## Records for this exercise:
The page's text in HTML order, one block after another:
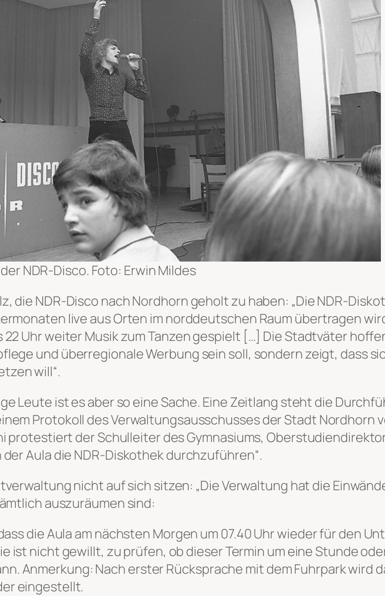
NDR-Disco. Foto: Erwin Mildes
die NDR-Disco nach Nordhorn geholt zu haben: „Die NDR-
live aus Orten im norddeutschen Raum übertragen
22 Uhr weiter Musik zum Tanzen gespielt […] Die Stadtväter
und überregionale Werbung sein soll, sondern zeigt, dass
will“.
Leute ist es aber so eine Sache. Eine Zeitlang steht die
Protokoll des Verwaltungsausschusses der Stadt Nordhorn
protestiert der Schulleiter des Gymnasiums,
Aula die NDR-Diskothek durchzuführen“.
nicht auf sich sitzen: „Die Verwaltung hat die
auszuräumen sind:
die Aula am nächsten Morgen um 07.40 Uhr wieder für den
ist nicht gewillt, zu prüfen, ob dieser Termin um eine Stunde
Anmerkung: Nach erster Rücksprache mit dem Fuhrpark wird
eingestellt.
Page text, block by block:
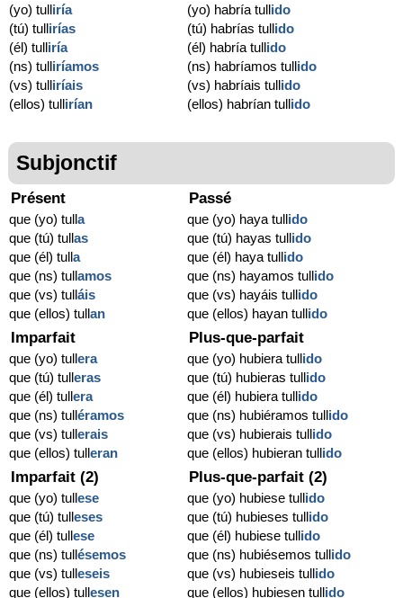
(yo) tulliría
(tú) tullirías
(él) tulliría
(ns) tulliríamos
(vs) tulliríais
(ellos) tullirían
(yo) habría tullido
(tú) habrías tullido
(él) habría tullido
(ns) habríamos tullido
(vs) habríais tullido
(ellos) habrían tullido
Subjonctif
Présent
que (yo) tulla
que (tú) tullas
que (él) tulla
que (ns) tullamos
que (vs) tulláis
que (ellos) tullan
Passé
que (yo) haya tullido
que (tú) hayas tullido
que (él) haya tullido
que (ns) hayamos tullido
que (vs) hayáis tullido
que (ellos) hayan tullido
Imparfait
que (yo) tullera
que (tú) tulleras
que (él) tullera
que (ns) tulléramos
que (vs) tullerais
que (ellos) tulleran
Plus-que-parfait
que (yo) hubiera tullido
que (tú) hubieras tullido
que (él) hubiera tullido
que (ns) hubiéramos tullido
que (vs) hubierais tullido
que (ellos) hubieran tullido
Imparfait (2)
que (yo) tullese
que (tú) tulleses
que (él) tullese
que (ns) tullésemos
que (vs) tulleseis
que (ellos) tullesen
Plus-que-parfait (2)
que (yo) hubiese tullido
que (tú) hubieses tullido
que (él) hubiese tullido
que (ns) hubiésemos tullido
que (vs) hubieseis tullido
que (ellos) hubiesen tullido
---
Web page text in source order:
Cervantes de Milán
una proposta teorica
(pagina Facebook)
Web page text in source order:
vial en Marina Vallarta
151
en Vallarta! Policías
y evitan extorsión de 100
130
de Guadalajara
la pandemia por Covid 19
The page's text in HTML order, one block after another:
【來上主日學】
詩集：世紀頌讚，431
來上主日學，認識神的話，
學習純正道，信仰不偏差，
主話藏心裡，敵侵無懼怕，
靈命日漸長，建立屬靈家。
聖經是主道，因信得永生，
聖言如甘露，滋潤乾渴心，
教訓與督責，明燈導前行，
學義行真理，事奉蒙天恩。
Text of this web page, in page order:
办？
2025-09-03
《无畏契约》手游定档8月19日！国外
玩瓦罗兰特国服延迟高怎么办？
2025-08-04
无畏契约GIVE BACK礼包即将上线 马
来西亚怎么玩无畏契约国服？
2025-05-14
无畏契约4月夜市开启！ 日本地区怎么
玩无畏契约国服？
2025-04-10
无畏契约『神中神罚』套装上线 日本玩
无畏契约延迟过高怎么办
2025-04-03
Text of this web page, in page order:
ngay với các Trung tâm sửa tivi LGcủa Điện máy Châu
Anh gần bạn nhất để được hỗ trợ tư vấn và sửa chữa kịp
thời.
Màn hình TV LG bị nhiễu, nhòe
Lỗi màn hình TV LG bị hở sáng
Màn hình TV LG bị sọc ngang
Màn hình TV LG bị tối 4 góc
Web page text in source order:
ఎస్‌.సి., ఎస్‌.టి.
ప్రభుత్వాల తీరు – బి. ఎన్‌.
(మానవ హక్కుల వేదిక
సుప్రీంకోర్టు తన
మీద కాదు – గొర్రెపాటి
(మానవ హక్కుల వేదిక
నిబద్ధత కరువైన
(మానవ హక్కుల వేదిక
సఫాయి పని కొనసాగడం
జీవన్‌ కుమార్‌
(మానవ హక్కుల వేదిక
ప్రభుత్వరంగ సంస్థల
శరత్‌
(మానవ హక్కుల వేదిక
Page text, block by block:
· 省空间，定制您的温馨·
---
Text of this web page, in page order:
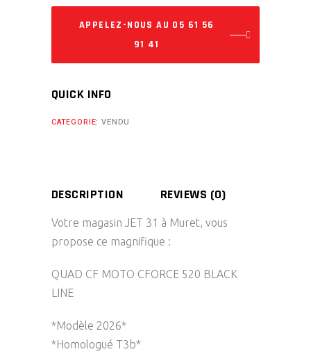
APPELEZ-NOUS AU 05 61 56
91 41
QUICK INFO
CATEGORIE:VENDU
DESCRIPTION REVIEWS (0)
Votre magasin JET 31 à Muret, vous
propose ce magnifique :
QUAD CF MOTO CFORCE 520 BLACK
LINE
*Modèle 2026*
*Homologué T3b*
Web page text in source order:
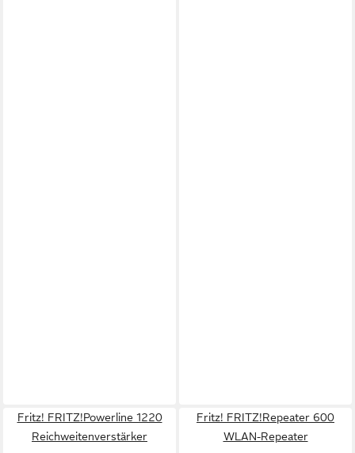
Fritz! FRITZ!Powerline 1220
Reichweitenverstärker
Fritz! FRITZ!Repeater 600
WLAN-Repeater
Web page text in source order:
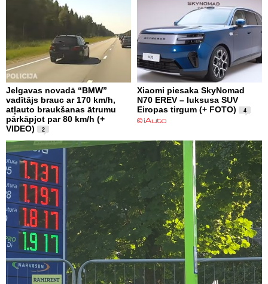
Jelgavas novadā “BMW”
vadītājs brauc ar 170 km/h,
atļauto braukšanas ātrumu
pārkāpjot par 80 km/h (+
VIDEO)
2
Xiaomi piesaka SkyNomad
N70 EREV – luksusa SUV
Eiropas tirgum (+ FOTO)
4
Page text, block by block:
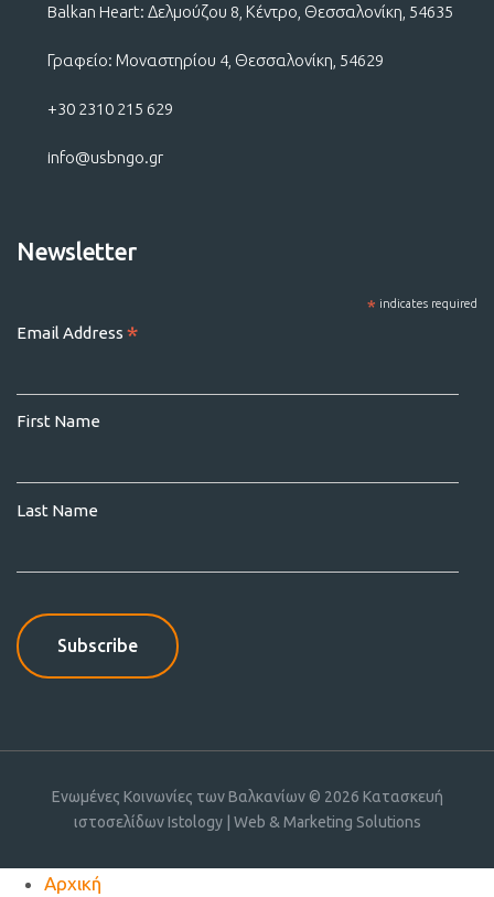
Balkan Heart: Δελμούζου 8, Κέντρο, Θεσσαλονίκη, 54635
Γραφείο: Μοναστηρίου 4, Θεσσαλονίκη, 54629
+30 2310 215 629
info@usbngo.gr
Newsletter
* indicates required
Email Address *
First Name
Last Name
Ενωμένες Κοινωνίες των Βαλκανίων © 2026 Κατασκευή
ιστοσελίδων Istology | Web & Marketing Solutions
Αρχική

## Exercise objective:
The job here is to find each line above with the word "Aula" and copy it.

## Solution for this task:
Aula die NDR-Diskothek durchzuführen“.
die Aula am nächsten Morgen um 07.40 Uhr wieder für den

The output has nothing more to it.